If your child is old enough to maintain the focus needed to ride as a passenger, want to ride with you, and you have the funds to buy the VERY BEST in protective gear than by all means go for it. There is risk in everything, growing up we saw/knew a few kids who didn't grow up, the two I remember the most were a fall from a tree and playing HS baseball (line drive to the head). My future wife and I have decided to I will get to buy a Hack so that we can take the kid with us once he/she is old enough (we are thinking about 4 years old) then maybe around 6 or so throw them on the back if they want.

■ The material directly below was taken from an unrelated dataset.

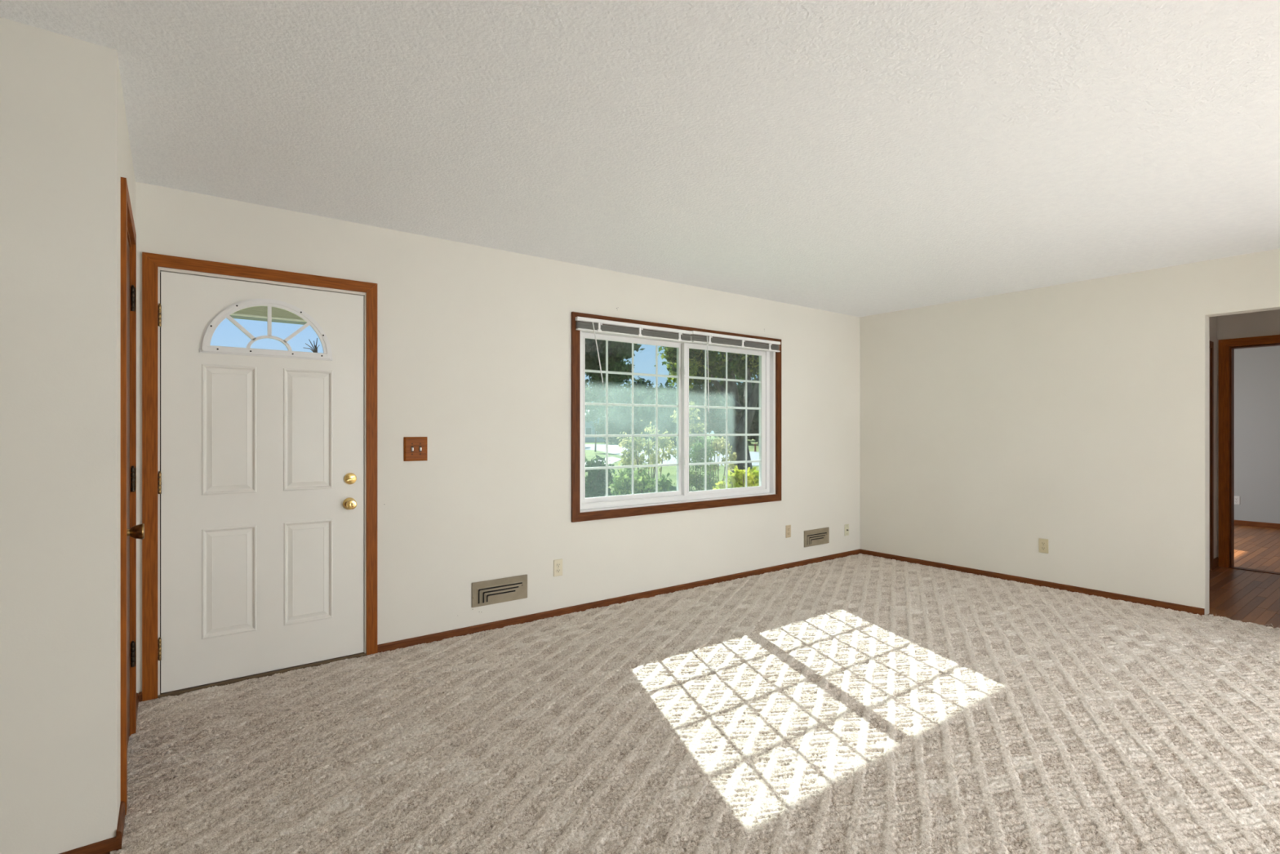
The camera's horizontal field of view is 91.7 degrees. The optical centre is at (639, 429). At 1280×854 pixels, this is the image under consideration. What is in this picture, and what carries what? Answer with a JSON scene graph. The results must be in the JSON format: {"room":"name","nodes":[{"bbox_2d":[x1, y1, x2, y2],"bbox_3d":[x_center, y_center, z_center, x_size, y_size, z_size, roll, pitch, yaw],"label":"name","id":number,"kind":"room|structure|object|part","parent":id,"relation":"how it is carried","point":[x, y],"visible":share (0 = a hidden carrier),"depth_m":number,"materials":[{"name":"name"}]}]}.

Racingwise, I have seen kids crash hard at junior level races and the parents never thought twice about the paramedics slicing off $5k in gear (no joke the EMT asked the dad if they should cut it off or slide it off to save money ) I also was at the track when a 12 year old died in a minor lowside.

I cannot stress this enough the following:
1) Gear, get the best and ATGATT, kids don't always know what they are getting into. It is your responsibility to mitigate the risk. My fiance didn't when I invited her to ride with me for the first time, but we went to some shops and found gear she liked that was at or near the best available.

2) Focus. My girl did a 2up ride with me on the track also, she loved it and learned alot about being a passenger and how much her movements effect the bike. Kids will not know this instinctively, you really should ensure your child has the focus and start with SHORT trips to the store, McDonald's, etc and work your way up.

3) The dangerous riding (at least IMHO) is traffic; the stop and go stuff in town, make sure you (30+ years you should) and your passenger know what to do. I would suggest a helmet to helmet communication system and if possible get one for your wife also and have her ride behind. You can communicate to your child and she can let you know if junior is loosing focus and may need a short break.

I don't have any kids, but I have been thinking about this stuff for a while now and look forward to the responses of others also.